··· Provided data ···

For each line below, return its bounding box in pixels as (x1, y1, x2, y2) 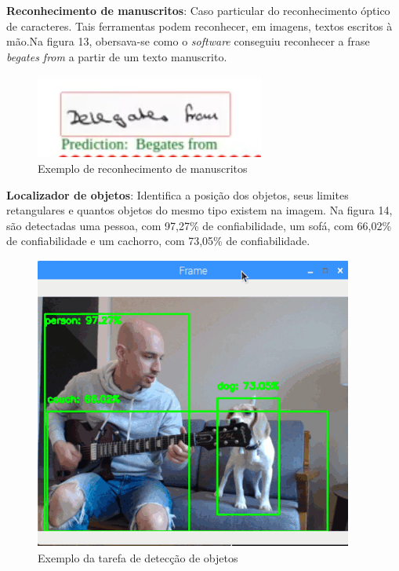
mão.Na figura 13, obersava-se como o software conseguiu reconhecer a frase (6, 33, 370, 49)
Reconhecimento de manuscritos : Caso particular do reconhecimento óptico (6, 2, 390, 18)
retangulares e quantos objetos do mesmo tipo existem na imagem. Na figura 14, (6, 202, 393, 218)
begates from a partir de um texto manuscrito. (6, 48, 227, 64)
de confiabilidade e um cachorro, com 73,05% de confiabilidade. (6, 232, 310, 249)
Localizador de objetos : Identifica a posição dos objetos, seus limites (6, 186, 349, 203)
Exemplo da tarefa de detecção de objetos (38, 549, 238, 566)
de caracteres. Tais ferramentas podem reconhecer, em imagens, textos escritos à (6, 17, 393, 34)
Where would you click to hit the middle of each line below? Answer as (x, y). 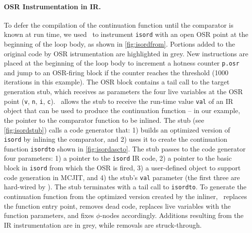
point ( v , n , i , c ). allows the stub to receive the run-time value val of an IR (119, 101)
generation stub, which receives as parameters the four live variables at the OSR (123, 92)
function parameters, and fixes (49, 215)
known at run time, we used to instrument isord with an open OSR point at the (126, 34)
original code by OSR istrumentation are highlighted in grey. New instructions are (126, 53)
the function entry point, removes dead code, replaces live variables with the (118, 206)
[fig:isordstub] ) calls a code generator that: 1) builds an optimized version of (117, 129)
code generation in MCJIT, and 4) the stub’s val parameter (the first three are (122, 177)
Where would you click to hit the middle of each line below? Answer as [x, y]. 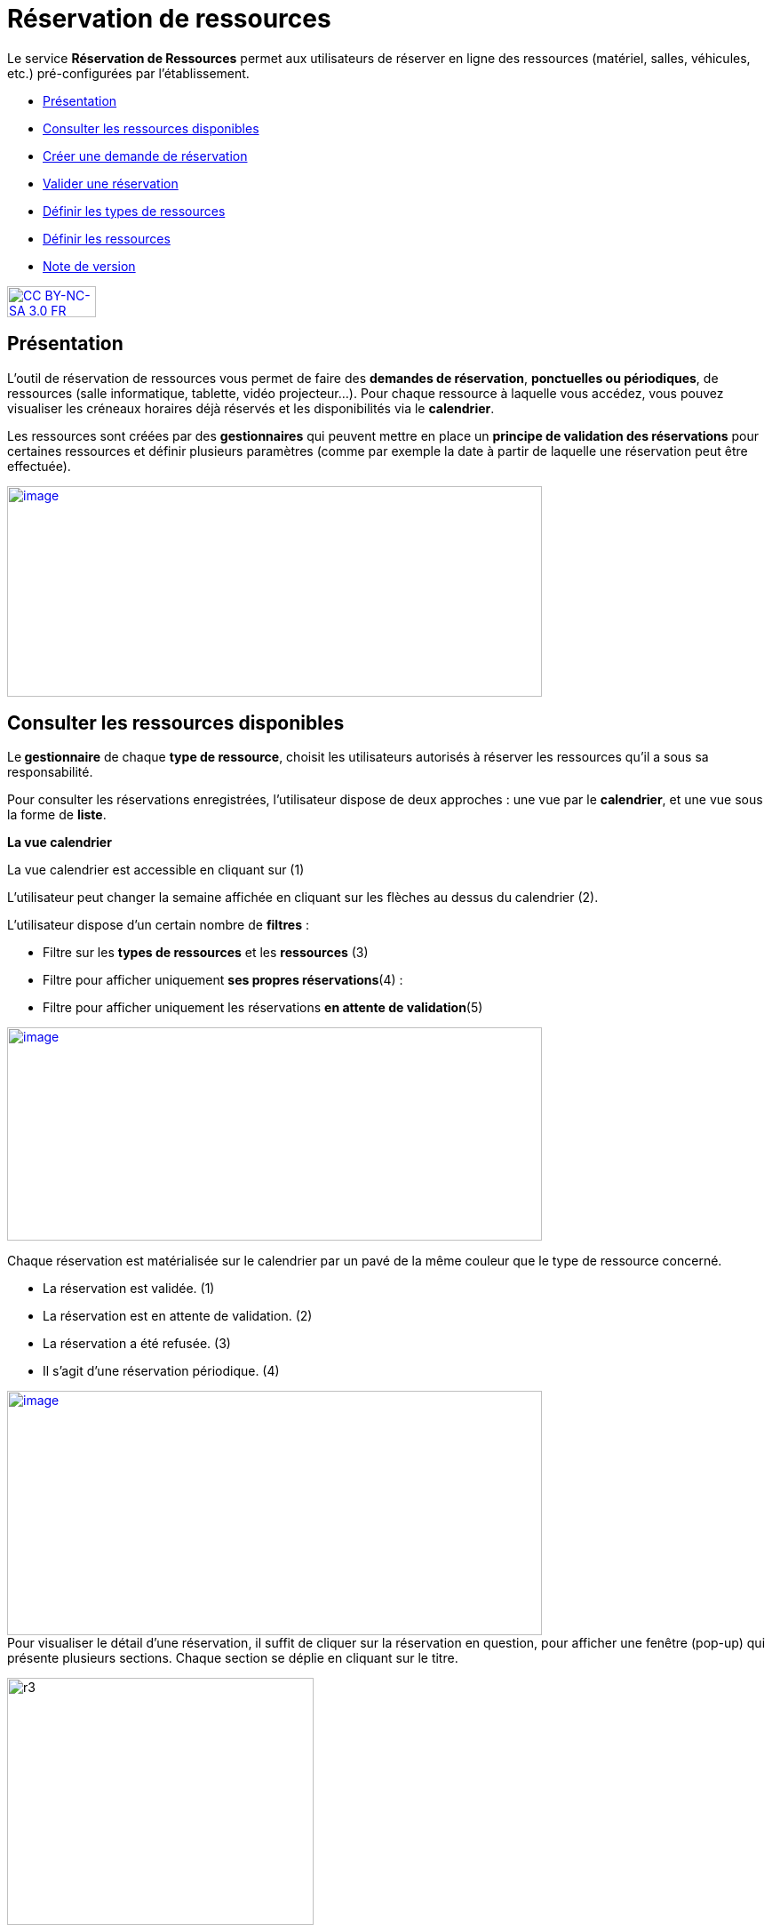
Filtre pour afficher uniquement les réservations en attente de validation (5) [263, 1008]
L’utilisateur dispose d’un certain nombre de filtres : [159, 925]
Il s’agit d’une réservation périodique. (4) [161, 1371]
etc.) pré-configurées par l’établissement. [128, 73]
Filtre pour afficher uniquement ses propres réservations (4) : [223, 980]
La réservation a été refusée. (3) [137, 1344]
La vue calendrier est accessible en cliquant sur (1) [156, 870]
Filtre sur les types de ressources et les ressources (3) [206, 953]
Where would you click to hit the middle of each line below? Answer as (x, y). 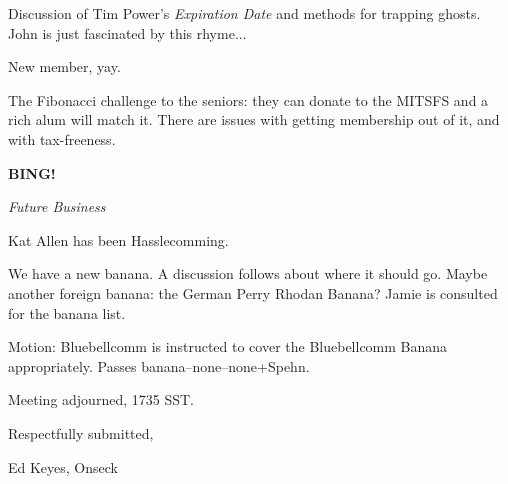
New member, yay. (64, 66)
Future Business (57, 206)
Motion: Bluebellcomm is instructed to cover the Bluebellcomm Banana (228, 346)
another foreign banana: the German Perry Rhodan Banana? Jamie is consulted (253, 292)
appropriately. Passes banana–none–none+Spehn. (159, 365)
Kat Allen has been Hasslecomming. (118, 239)
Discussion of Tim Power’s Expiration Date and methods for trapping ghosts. (244, 13)
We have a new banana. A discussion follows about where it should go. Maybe (248, 273)
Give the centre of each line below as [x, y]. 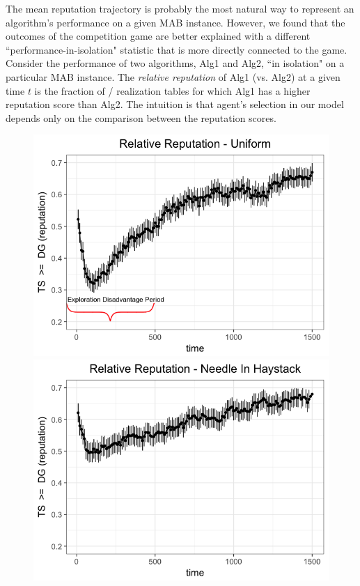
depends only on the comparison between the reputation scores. [141, 117]
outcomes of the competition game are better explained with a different [158, 36]
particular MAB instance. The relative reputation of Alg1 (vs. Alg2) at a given [173, 76]
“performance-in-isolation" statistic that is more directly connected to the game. [177, 49]
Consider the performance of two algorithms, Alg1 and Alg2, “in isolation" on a [175, 63]
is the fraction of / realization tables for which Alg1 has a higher [172, 90]
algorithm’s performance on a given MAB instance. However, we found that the [175, 22]
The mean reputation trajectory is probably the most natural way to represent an [180, 8]
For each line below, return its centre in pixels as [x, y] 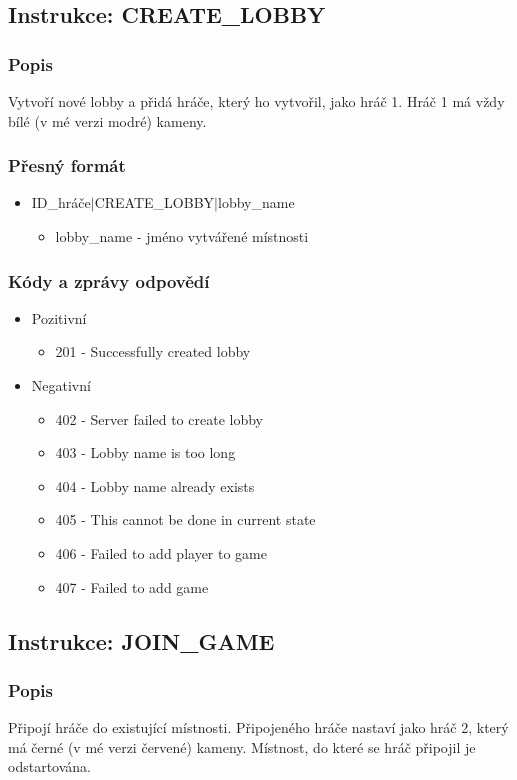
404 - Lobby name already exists [155, 485]
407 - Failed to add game [132, 586]
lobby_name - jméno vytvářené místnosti [182, 236]
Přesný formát [67, 165]
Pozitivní [59, 317]
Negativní [61, 385]
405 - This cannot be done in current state [185, 519]
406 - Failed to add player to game [161, 552]
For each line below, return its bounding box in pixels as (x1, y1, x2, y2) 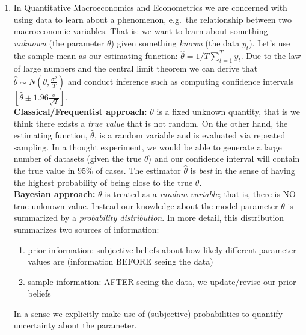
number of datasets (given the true (13, 152, 142, 165)
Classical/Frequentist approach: (13, 105, 147, 117)
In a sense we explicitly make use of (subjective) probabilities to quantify (13, 307, 283, 319)
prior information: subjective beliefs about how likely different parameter (28, 243, 296, 256)
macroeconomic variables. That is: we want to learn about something (13, 25, 268, 37)
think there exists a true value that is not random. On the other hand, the (13, 117, 288, 129)
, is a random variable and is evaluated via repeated (94, 129, 286, 141)
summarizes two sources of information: (13, 223, 159, 235)
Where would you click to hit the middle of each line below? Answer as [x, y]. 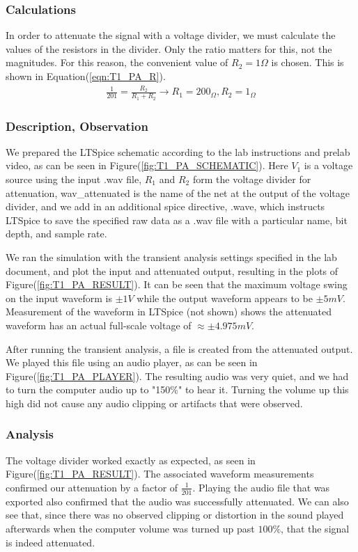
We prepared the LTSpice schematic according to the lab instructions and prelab [178, 151]
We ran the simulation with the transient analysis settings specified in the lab [171, 257]
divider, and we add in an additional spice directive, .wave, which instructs [165, 206]
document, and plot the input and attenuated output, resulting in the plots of [172, 270]
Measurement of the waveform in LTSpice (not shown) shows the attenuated [169, 312]
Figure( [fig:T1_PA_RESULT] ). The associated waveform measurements [160, 474]
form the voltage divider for [252, 179]
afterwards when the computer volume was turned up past [130, 528]
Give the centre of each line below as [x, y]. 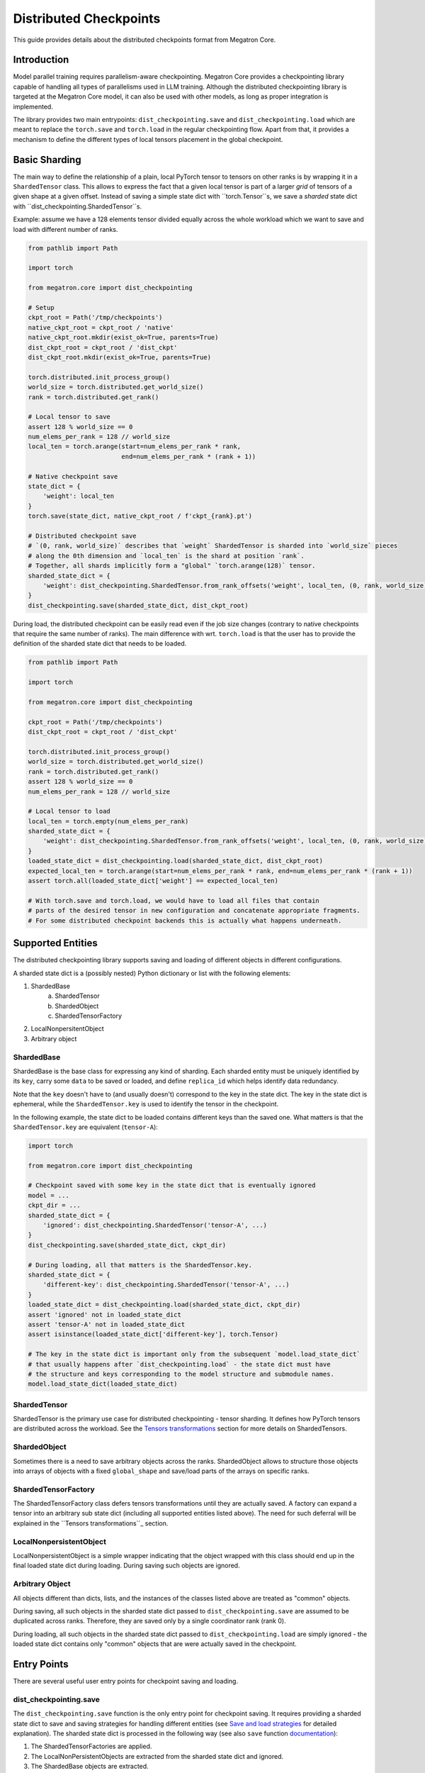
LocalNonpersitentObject [67, 1029]
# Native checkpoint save [73, 476]
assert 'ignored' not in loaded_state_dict [105, 1315]
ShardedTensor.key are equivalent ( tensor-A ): [86, 1127]
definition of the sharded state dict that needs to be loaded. [100, 644]
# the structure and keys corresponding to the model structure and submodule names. [181, 1374]
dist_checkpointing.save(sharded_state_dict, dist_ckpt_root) [138, 605]
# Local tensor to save [69, 417]

···

#### Your goal
Search the data above for the word "reconhecer". Copy each line it is in.

#### Solution for this exercise
mão.Na figura 13, obersava-se como o software conseguiu reconhecer a frase (6, 33, 370, 49)
de caracteres. Tais ferramentas podem reconhecer, em imagens, textos escritos à (6, 17, 393, 34)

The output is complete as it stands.